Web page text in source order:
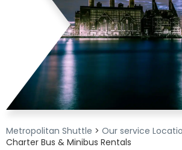
Metropolitan Shuttle > Our service
Charter Bus & Minibus Rentals
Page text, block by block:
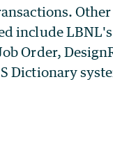
include
Order,
Dictionary
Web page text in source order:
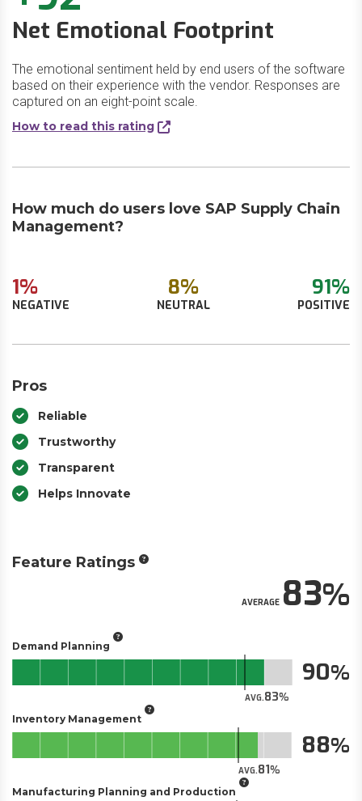
Net Emotional Footprint
The emotional sentiment held by end users of the software
based on their experience with the vendor. Responses are
captured on an eight-point scale.
How to read this rating
How much do users love SAP Supply Chain
Management?
1%
NEGATIVE
8%
NEUTRAL
91%
POSITIVE
Pros
Reliable
Trustworthy
Transparent
Helps Innovate
Feature Ratings
AVERAGE83
Demand Planning
AVG.83
90
Inventory Management
AVG.81
88
Manufacturing Planning and Production
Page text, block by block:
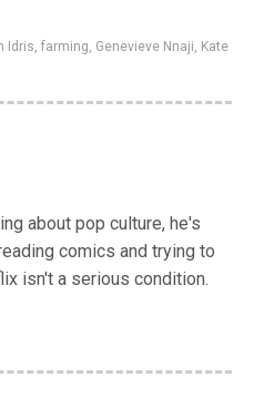
Idris, farming, Genevieve Nnaji, Kate
about pop culture, he's
comics and trying to
isn't a serious condition.
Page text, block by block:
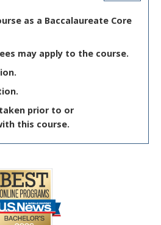
as a Baccalaureate Core
may apply to the course.
prior to or
this course.

######

> [Problem]: Transcribe the entries above word for word, but leave every picture out of your copy.

> [Finished task]:
Web page text in source order:
Metropolitan Shuttle > Our service
Charter Bus & Minibus Rentals
Page text, block by block:
include
Order,
Dictionary
Web page text in source order:
Net Emotional Footprint
The emotional sentiment held by end users of the software
based on their experience with the vendor. Responses are
captured on an eight-point scale.
How to read this rating
How much do users love SAP Supply Chain
Management?
1%
NEGATIVE
8%
NEUTRAL
91%
POSITIVE
Pros
Reliable
Trustworthy
Transparent
Helps Innovate
Feature Ratings
AVERAGE83
Demand Planning
AVG.83
90
Inventory Management
AVG.81
88
Manufacturing Planning and Production
Page text, block by block:
Idris, farming, Genevieve Nnaji, Kate
about pop culture, he's
comics and trying to
isn't a serious condition.
Page text, block by block:
as a Baccalaureate Core
may apply to the course.
prior to or
this course.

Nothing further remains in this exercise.